• **Extracted data**
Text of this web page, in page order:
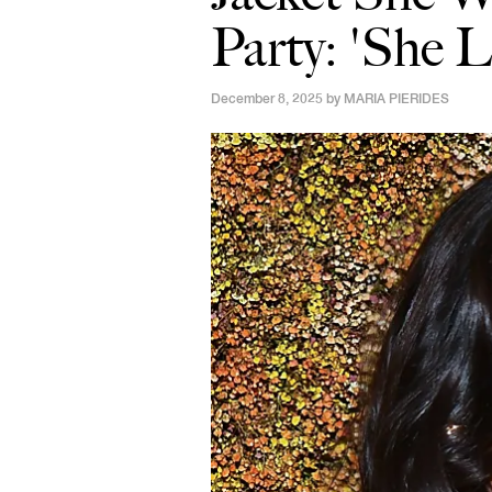
Party: 'She
December 8, 2025 by MARIA PIERIDES
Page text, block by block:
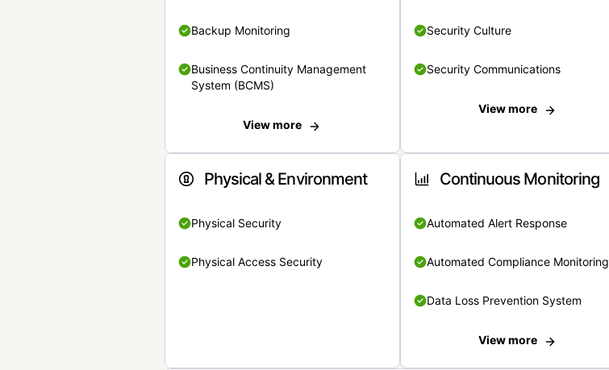
Backup Monitoring
Business Continuity Management
System (BCMS)
View more
Security Culture
Security Communications
View more
Physical & Environment
Physical Security
Physical Access Security
Continuous Monitoring
Automated Alert Response
Automated Compliance Monitoring
Data Loss Prevention System
View more
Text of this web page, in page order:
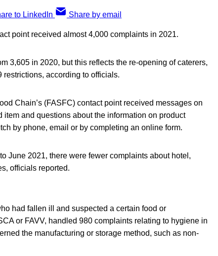
to LinkedIn Share by email
point received almost 4,000 complaints in 2021.
3,605 in 2020, but this reflects the re-opening of caterers,
restrictions, according to officials.
Chain’s (FASFC) contact point received messages on
and questions about the information on product
by phone, email or by completing an online form.
June 2021, there were fewer complaints about hotel,
officials reported.
had fallen ill and suspected a certain food or
or FAVV, handled 980 complaints relating to hygiene in
the manufacturing or storage method, such as non-
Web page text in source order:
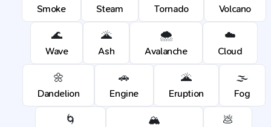
Smoke Steam Tornado Volcano
🌊
Wave
🌋
Ash
🌨️
Avalanche
☁️
Cloud
🌼
Dandelion
🚗
Engine
🌋
Eruption
🌫️
Fog
🌀 🏔️ 💩
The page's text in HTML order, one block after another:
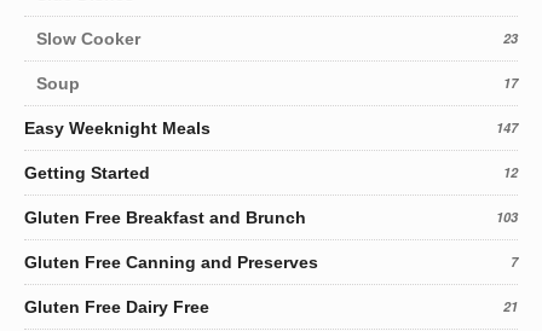
Slow Cooker 23
Soup 17
Easy Weeknight Meals 147
Getting Started 12
Gluten Free Breakfast and Brunch 103
Gluten Free Canning and Preserves 7
Gluten Free Dairy Free 21
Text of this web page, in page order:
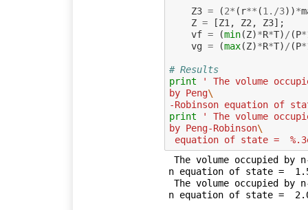
Z3 = (2* ( r** (1. /3))*
Z = [Z1, Z2, Z3];
vf = (min(Z)*R*T)/ (P*
vg = (max(Z)*R*T)/ (P*
# Results
print
' The volume
by Peng\
-Robinson equation of
print
' The volume
by Peng-Robinson\
equation of state =
n equation of state =
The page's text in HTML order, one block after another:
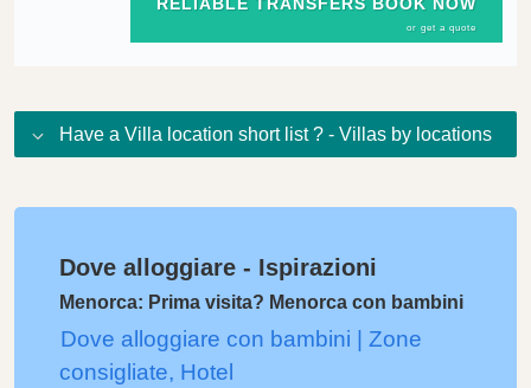
or get a quote
Have a Villa location short list ? - Villas by locations
Dove alloggiare - Ispirazioni
Menorca: Prima visita? Menorca con bambini
Dove alloggiare con bambini | Zone
consigliate, Hotel
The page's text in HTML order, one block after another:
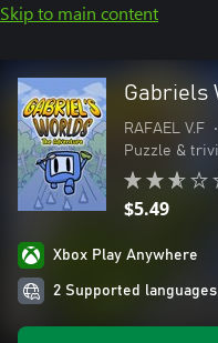
Skip to main content
Gabriels
RAFAEL V.F •
Puzzle &
$5.49
Xbox Play Anywhere
2 Supported languages
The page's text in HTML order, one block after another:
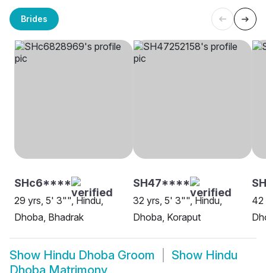
Brides
SHc6****
29 yrs, 5' 3"", Hindu,
Dhoba, Bhadrak
SH47****
32 yrs, 5' 3"", Hindu,
Dhoba, Koraput
42
Show Hindu Dhoba Groom Show Hindu
Dhoba Matrimony
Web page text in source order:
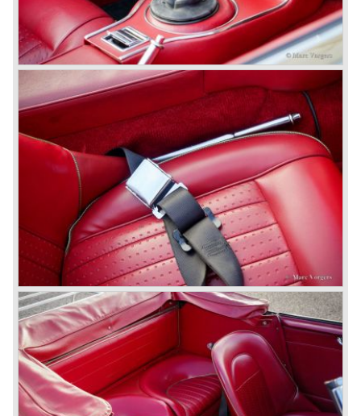
cars in the last production run (November/ December
1967) were painted metallic golden beige with a black
leatherette interior and black carpet. The seats were
trimmed with chrome "piping". The photograph hereby
shows a perfectly restored 1967 "Golden" Healey 3000
MK III phase 2.
In 1968 the curtain falls for the "Big Healey". In March
1968 only one right hand drive Austin Healey 3000 MK III
phase 2 was built. We are curious for whom the car was
built for...
These days the Austin Healey is one of the most popular
classic cars. The excellent looks, the character, the sound
and the impressive cast iron engines make the hearts of
many enthusiast beat louder and faster.
© Marc Vorgers
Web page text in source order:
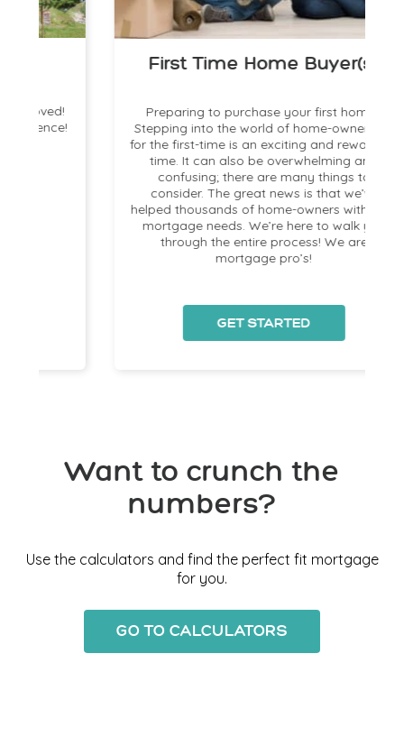
First Time Home Buyer(s)
Preparing to purchase your first home?
Stepping into the world of home-ownership
for the first-time is an exciting and rewarding
time. It can also be overwhelming and
confusing; there are many things to
consider. The great news is that we’ve
helped thousands of home-owners with their
mortgage needs. We’re here to walk you
through the entire process! We are
mortgage pro’s!
GET STARTED
Want to crunch the
numbers?
Use the calculators and find the perfect fit mortgage
for you.
GO TO CALCULATORS
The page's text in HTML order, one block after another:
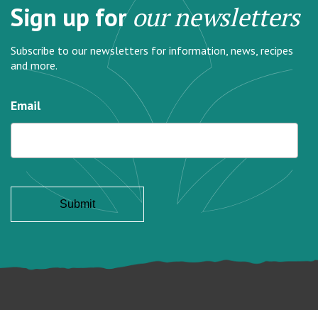
Sign up forour newsletters
Subscribe to our newsletters for information, news, recipes
and more.
Email
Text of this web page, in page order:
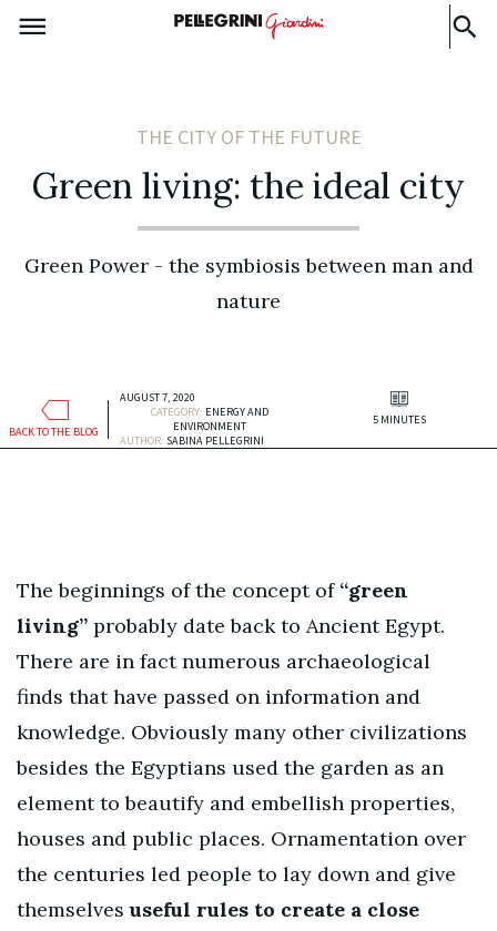
THE CITY OF THE FUTURE
Green living: the ideal city
Green Power - the symbiosis between man and
nature
BACK TO THE BLOG
AUGUST 7, 2020
CATEGORY: ENERGY AND
ENVIRONMENT
AUTHOR: SABINA PELLEGRINI
5 MINUTES
The beginnings of the concept of “green
living” probably date back to Ancient Egypt.
There are in fact numerous archaeological
finds that have passed on information and
knowledge. Obviously many other civilizations
besides the Egyptians used the garden as an
element to beautify and embellish properties,
houses and public places. Ornamentation over
the centuries led people to lay down and give
themselvesuseful rules to create a close
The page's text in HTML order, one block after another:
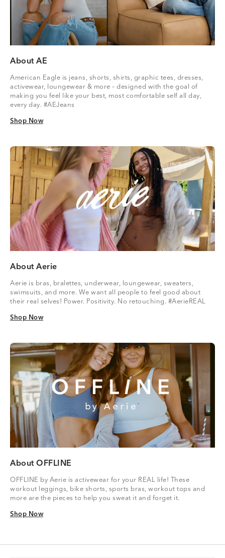
About AE
American Eagle is jeans, shorts, shirts, graphic tees, dresses,
activewear, loungewear & more – designed with the goal of
making you feel like your best, most comfortable self all day,
every day. #AEJeans
Shop Now
Shop Now
About Aerie
Aerie is bras, bralettes, underwear, loungewear, sweaters,
swimsuits, and more. We want all people to feel good about
their real selves! Power. Positivity. No retouching. #AerieREAL
Shop Now
Shop Now
About OFFLINE
OFFLINE by Aerie is activewear for your REAL life! These
workout leggings, bike shorts, sports bras, workout tops and
more are the pieces to help you sweat it and forget it.
Shop Now
Shop Now
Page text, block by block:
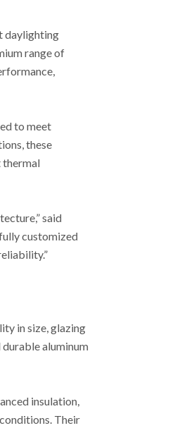
daylighting
range of
to meet
these
thermal
said
customized
in size, glazing
durable aluminum
insulation,
Their
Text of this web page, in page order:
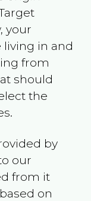
your
in and
from
should
the
by
our
from it
on
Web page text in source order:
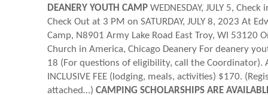
DEANERY YOUTH CAMP WEDNESDAY, JULY 5,
Check Out at 3 PM on SATURDAY, JULY 8, 2023 At
Camp, N8901 Army Lake Road East Troy, WI 53120
Church in America, Chicago Deanery For deanery
18 (For questions of eligibility, call the Coordinator).
INCLUSIVE FEE (lodging, meals, activities) $170.
attached…)CAMPING SCHOLARSHIPS ARE
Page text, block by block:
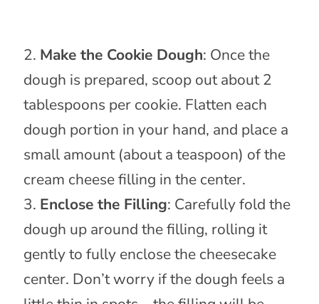
Make the Cookie Dough: Once the
dough is prepared, scoop out about 2
tablespoons per cookie. Flatten each
dough portion in your hand, and place a
small amount (about a teaspoon) of the
cream cheese filling in the center.
Enclose the Filling: Carefully fold the
dough up around the filling, rolling it
gently to fully enclose the cheesecake
center. Don’t worry if the dough feels a
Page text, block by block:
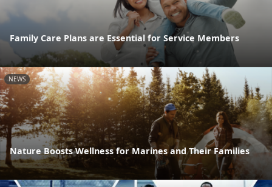
Family Care Plans are Essential for Service Members
NEWS
Nature Boosts Wellness for Marines and Their Families
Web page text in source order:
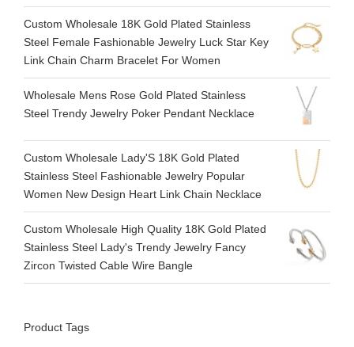
Custom Wholesale 18K Gold Plated Stainless
Steel Female Fashionable Jewelry Luck Star Key
Link Chain Charm Bracelet For Women
Wholesale Mens Rose Gold Plated Stainless
Steel Trendy Jewelry Poker Pendant Necklace
Custom Wholesale Lady'S 18K Gold Plated
Stainless Steel Fashionable Jewelry Popular
Women New Design Heart Link Chain Necklace
Custom Wholesale High Quality 18K Gold Plated
Stainless Steel Lady's Trendy Jewelry Fancy
Zircon Twisted Cable Wire Bangle
Product Tags
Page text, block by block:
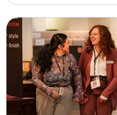
Image
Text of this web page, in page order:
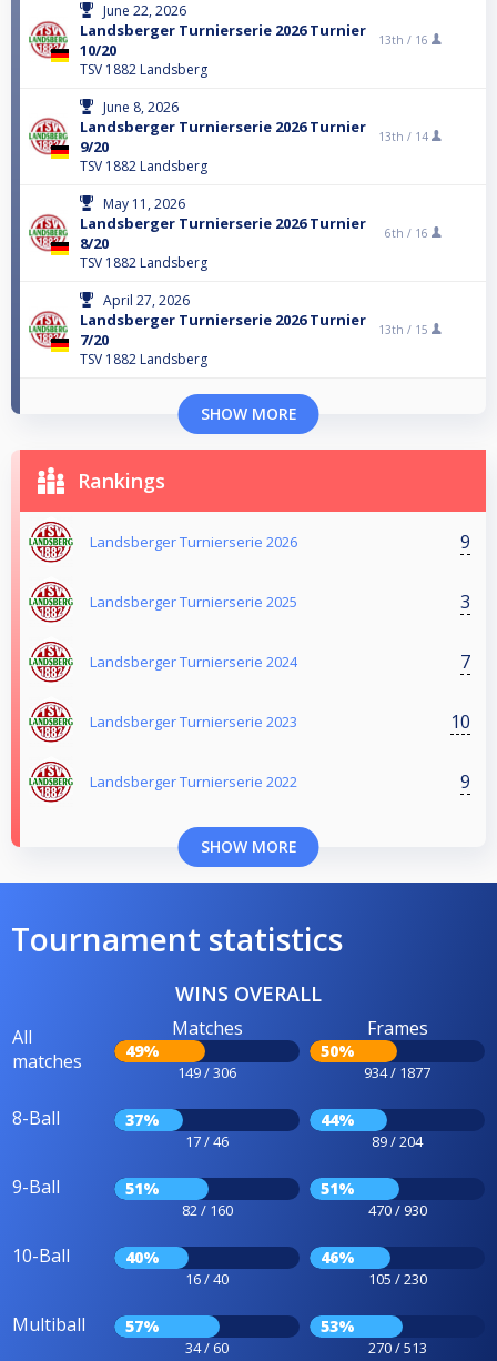
June 22, 2026
Landsberger Turnierserie 2026 Turnier
10/20
TSV 1882 Landsberg
13th / 16
June 8, 2026
Landsberger Turnierserie 2026 Turnier
9/20
TSV 1882 Landsberg
13th / 14
May 11, 2026
Landsberger Turnierserie 2026 Turnier
8/20
TSV 1882 Landsberg
6th / 16
April 27, 2026
Landsberger Turnierserie 2026 Turnier
7/20
TSV 1882 Landsberg
13th / 15
SHOW MORE
Rankings
Landsberger Turnierserie 2026 9
Landsberger Turnierserie 2025 3
Landsberger Turnierserie 2024 7
Landsberger Turnierserie 2023 10
Landsberger Turnierserie 2022 9
SHOW MORE
Tournament statistics
WINS OVERALL
All
matches
Matches
49%
149 / 306
Frames
50%
934 / 1877
8-Ball 37%
17 / 46
44%
89 / 204
9-Ball 51%
82 / 160
51%
470 / 930
10-Ball 40%
16 / 40
46%
105 / 230
Multiball 57%
34 / 60
53%
270 / 513
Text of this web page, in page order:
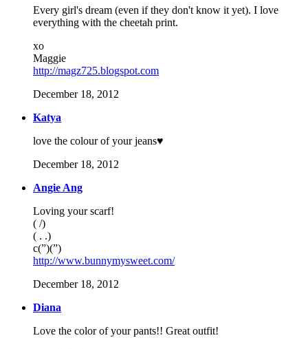
Every girl's dream (even if they don't know it yet). I love
everything with the cheetah print.
xo
Maggie
http://magz725.blogspot.com
December 18, 2012
Katya
love the colour of your jeans♥
December 18, 2012
Angie Ang
Loving your scarf!
( /)
( . .)
c(”)(”)
http://www.bunnymysweet.com/
December 18, 2012
Diana
Love the color of your pants!! Great outfit!
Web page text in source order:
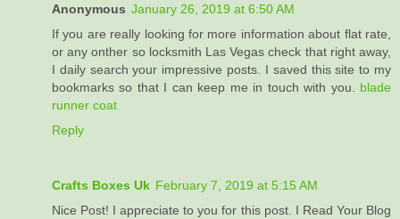
Anonymous January 26, 2019 at 6:50 AM
If you are really looking for more information about flat rate,
or any onther so locksmith Las Vegas check that right away,
I daily search your impressive posts. I saved this site to my
bookmarks so that I can keep me in touch with you. blade
runner coat
Reply
Crafts Boxes Uk February 7, 2019 at 5:15 AM
Nice Post! I appreciate to you for this post. I Read Your Blog
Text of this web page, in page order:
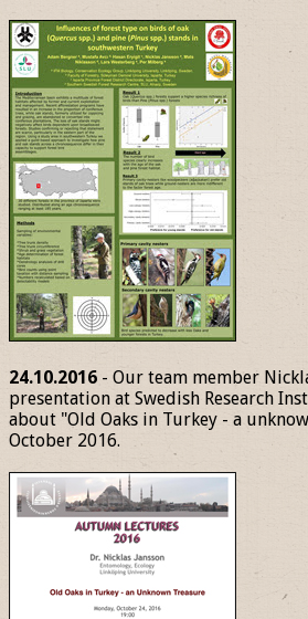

• **What is required**
State how many lines in the records above contain the word "Healey", giving only the number.

• **Task response**
4